Task directions: Beginning with the line that includes "received my bill", return every remaining line of the material exactly as it reads, but not the pictures.

Data for the task:
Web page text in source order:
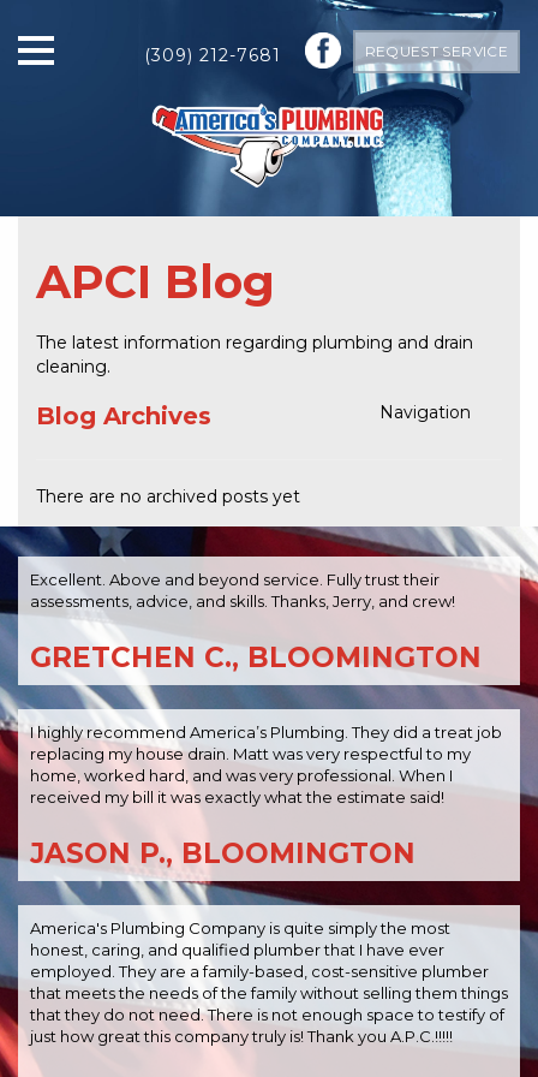
(309) 212-7681 REQUEST SERVICE
APCI Blog
The latest information regarding plumbing and drain
cleaning.
Navigation
Blog Archives
There are no archived posts yet
Excellent. Above and beyond service. Fully trust their
assessments, advice, and skills. Thanks, Jerry, and crew!
GRETCHEN C., BLOOMINGTON
I highly recommend America’s Plumbing. They did a treat job
replacing my house drain. Matt was very respectful to my
home, worked hard, and was very professional. When I
received my bill it was exactly what the estimate said!
JASON P., BLOOMINGTON
America's Plumbing Company is quite simply the most
honest, caring, and qualified plumber that I have ever
employed. They are a family-based, cost-sensitive plumber
that meets the needs of the family without selling them things
that they do not need. There is not enough space to testify of
just how great this company truly is! Thank you A.P.C.!!!!!
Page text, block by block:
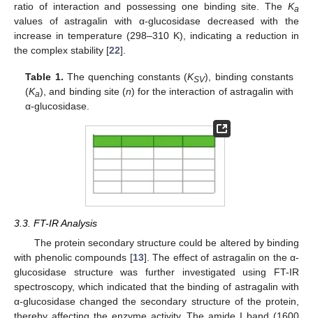
ratio of interaction and possessing one binding site. The Ka
values of astragalin with α-glucosidase decreased with the
increase in temperature (298–310 K), indicating a reduction in
the complex stability [22].
Table 1. The quenching constants (KSV), binding constants
(Ka), and binding site (n) for the interaction of astragalin with
α-glucosidase.
3.3. FT-IR Analysis
The protein secondary structure could be altered by binding
with phenolic compounds [13]. The effect of astragalin on the α-
glucosidase structure was further investigated using FT-IR
spectroscopy, which indicated that the binding of astragalin with
α-glucosidase changed the secondary structure of the protein,
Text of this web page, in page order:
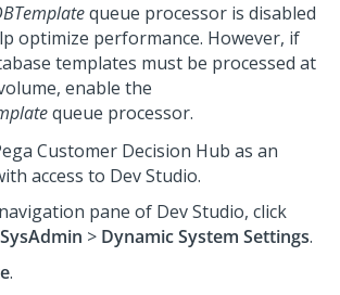
queue processor is disabled
optimize performance. However, if
templates must be processed at
enable the
queue processor.
Customer Decision Hub as an
access to Dev Studio.
pane of Dev Studio, click
SysAdmin > Dynamic System Settings.
.
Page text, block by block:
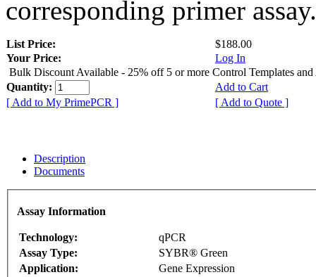
corresponding primer assay.
List Price:
$188.00
Your Price:
Log In
Bulk Discount Available - 25% off 5 or more Control Templates and
Quantity:
Add to Cart
[ Add to My PrimePCR ]
[ Add to Quote ]
Description
Documents
Assay Information
Technology:
qPCR
Assay Type:
SYBR® Green
Application:
Gene Expression

Output of the task:
received my bill it was exactly what the estimate said!
JASON P., BLOOMINGTON
America's Plumbing Company is quite simply the most
honest, caring, and qualified plumber that I have ever
employed. They are a family-based, cost-sensitive plumber
that meets the needs of the family without selling them things
that they do not need. There is not enough space to testify of
just how great this company truly is! Thank you A.P.C.!!!!!
Page text, block by block:
ratio of interaction and possessing one binding site. The Ka
values of astragalin with α-glucosidase decreased with the
increase in temperature (298–310 K), indicating a reduction in
the complex stability [22].
Table 1. The quenching constants (KSV), binding constants
(Ka), and binding site (n) for the interaction of astragalin with
α-glucosidase.
3.3. FT-IR Analysis
The protein secondary structure could be altered by binding
with phenolic compounds [13]. The effect of astragalin on the α-
glucosidase structure was further investigated using FT-IR
spectroscopy, which indicated that the binding of astragalin with
α-glucosidase changed the secondary structure of the protein,
Text of this web page, in page order:
queue processor is disabled
optimize performance. However, if
templates must be processed at
enable the
queue processor.
Customer Decision Hub as an
access to Dev Studio.
pane of Dev Studio, click
SysAdmin > Dynamic System Settings.
.
Page text, block by block:
corresponding primer assay.
List Price:
$188.00
Your Price:
Log In
Bulk Discount Available - 25% off 5 or more Control Templates and
Quantity:
Add to Cart
[ Add to My PrimePCR ]
[ Add to Quote ]
Description
Documents
Assay Information
Technology:
qPCR
Assay Type:
SYBR® Green
Application:
Gene Expression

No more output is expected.